[Records contained in a dataset]
-*-*-

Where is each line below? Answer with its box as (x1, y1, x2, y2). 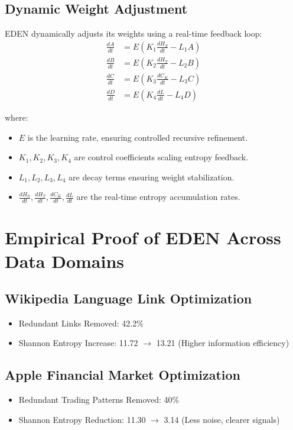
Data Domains (5, 248, 125, 273)
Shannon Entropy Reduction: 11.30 (18, 413, 146, 425)
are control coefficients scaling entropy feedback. (74, 151, 249, 163)
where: (5, 111, 28, 123)
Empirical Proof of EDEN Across (5, 225, 281, 250)
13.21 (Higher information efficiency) (156, 337, 289, 349)
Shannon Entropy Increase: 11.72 (18, 337, 138, 349)
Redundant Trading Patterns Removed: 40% (18, 393, 180, 406)
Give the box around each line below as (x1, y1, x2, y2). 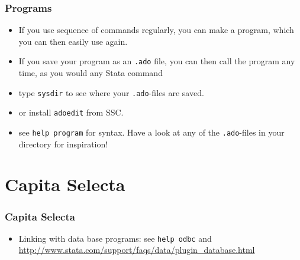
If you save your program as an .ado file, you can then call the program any (18, 55, 295, 67)
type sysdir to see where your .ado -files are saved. (18, 86, 204, 98)
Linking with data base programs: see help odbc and (18, 232, 212, 244)
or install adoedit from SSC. (18, 106, 124, 119)
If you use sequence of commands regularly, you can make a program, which (18, 24, 294, 36)
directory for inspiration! (18, 137, 108, 150)
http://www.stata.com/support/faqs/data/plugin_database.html (18, 243, 255, 256)
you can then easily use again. (18, 35, 128, 47)
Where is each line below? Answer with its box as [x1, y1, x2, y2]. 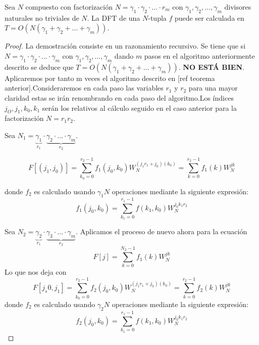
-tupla [148, 12, 167, 23]
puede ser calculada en [175, 12, 244, 23]
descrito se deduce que [5, 61, 74, 72]
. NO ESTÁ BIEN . [178, 61, 244, 72]
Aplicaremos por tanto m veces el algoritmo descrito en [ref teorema [5, 72, 215, 83]
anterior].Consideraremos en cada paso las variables [5, 82, 164, 93]
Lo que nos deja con [5, 267, 67, 277]
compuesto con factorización [25, 2, 113, 12]
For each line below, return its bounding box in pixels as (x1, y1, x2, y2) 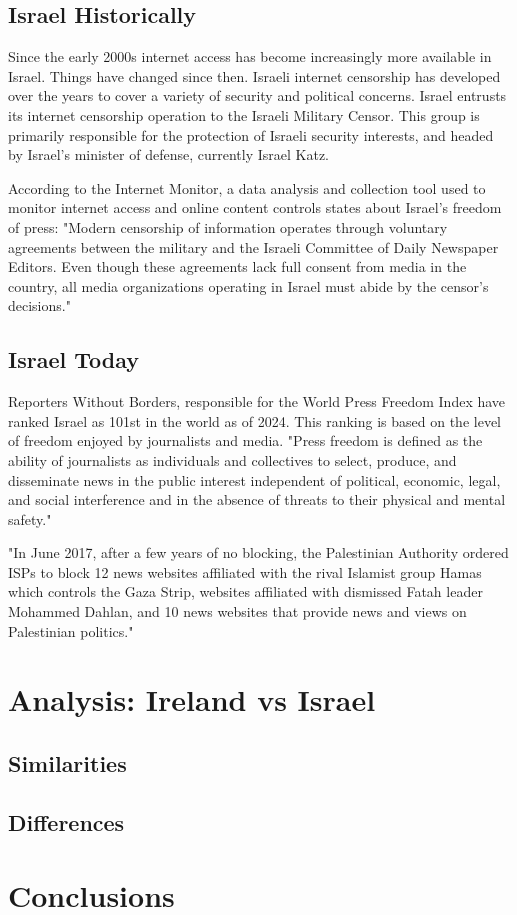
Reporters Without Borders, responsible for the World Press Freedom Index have (8, 391, 506, 412)
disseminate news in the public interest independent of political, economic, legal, (8, 469, 501, 490)
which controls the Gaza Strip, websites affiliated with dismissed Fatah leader (8, 581, 483, 602)
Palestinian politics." (8, 620, 134, 641)
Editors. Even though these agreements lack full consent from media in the (8, 256, 467, 277)
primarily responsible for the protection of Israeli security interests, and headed (8, 124, 494, 145)
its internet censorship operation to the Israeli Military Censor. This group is (8, 104, 480, 125)
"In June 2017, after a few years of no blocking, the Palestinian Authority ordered (8, 542, 509, 563)
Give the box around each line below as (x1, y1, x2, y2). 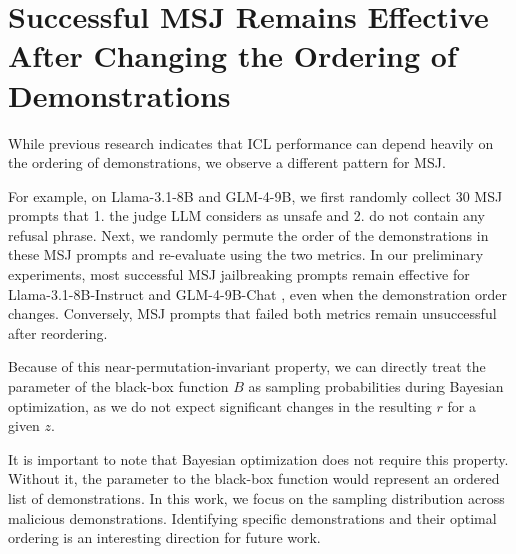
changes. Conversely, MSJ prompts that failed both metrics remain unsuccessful (8, 303, 497, 324)
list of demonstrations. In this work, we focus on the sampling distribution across (8, 488, 505, 508)
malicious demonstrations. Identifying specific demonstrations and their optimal (8, 507, 497, 528)
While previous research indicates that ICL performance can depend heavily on (8, 132, 494, 153)
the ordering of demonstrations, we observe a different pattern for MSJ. (8, 152, 446, 173)
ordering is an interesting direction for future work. (8, 527, 321, 548)
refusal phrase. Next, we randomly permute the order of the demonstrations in (8, 224, 489, 245)
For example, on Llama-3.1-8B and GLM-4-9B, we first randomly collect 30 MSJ (8, 185, 503, 206)
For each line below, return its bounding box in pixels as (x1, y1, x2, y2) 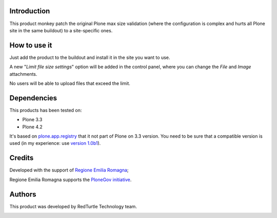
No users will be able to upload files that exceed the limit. (9, 80, 131, 86)
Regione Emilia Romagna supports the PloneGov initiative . (9, 177, 132, 183)
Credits (9, 154, 34, 162)
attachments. (9, 71, 37, 77)
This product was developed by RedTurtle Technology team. (9, 203, 137, 209)
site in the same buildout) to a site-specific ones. (9, 27, 113, 33)
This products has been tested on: (9, 107, 82, 113)
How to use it (9, 41, 52, 50)
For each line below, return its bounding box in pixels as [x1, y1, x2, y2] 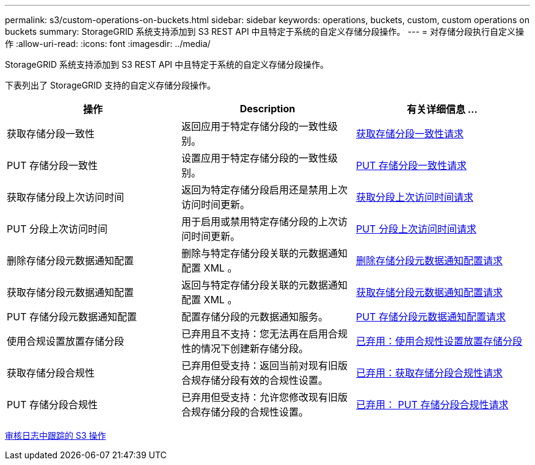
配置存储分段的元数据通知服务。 [181, 311, 328, 323]
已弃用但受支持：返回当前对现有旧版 [181, 359, 348, 372]
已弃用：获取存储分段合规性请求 [355, 367, 503, 379]
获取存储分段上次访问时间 [7, 191, 125, 203]
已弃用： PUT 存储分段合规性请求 [355, 398, 509, 411]
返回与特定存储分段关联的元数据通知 [181, 279, 348, 291]
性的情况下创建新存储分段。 [181, 342, 308, 355]
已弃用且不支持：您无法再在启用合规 [181, 328, 348, 340]
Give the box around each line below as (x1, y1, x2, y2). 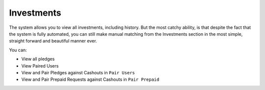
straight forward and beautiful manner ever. (9, 38, 97, 44)
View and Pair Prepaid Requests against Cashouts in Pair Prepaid (21, 76, 159, 83)
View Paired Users (21, 63, 59, 68)
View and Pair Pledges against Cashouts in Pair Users (21, 69, 135, 75)
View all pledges (21, 56, 55, 62)

-*-*-

# Task objective:
Find the word "ordering" in the data and copy out each line where it turns up.

# Your solution:
the ordering of demonstrations, we observe a different pattern for MSJ. (8, 152, 446, 173)
ordering is an interesting direction for future work. (8, 527, 321, 548)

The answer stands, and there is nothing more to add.